Overview

MATH2019 is a Mathematics Level II course which is only available to students for whom it is specifically required as part of their program. There is an online equivalent course MATH2018.

Units of credit: 6

Prerequisites: MATH1231 or MATH1241 or MATH1251 or DPST1014

Exclusions: MATH2018, MATH2221, MATH2121, MATH2011, MATH2111

Equivalent: MATH2018

Cycle of offering: Term 1 

Graduate attributes: The course will enhance your research, inquiry and analytical thinking abilities.

More information: The Course Outline contains information about course objectives, assessment, course materials and the syllabus.

Important additional information as of 2023

UNSW Plagiarism Policy

The University requires all students to be aware of its policy on plagiarism.

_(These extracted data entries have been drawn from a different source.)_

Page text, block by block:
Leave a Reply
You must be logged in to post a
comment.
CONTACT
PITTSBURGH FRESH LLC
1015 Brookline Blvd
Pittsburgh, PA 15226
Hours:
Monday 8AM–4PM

For courses convened by the School of Mathematics and Statistics no assistance using generative AI software is allowed unless specifically referred to in the individual assessment tasks.

If its use is detected in the no assistance case, it will be regarded as serious academic misconduct and subject to the standard penalties, which may include 00FL, suspension and exclusion.

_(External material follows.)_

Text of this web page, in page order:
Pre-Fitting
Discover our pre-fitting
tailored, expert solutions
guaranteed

The Online Handbook entry contains up-to-date timetabling information.

If you are currently enrolled in MATH2019, you can log into UNSW Moodle for this course.

Course aims

This course is designed to introduce students of Engineering to some mathematical tools and analytical reasoning that may be related to, and useful in, their future professions. The course features the mathematical foundations on which some of the world's engineering advancements have rested on, or are related to. The course is not designed to be over-technical in terms of theoretical mathematics, rather it features a range of highly useful concepts that are at the core of applied mathematics.

Course description

Partial differentiation and applications, vector algebra, double integrals, ordinary differential equations, introduction to vector field theory, extrema of functions of 2 variables, matrices and their applications, Laplace transforms, Fourier series, partial differential equations and their solution for selected physical problems.

Note: Available only to students for whom it is specifically required as part of their program. MATH2018 is equivalent to MATH2019.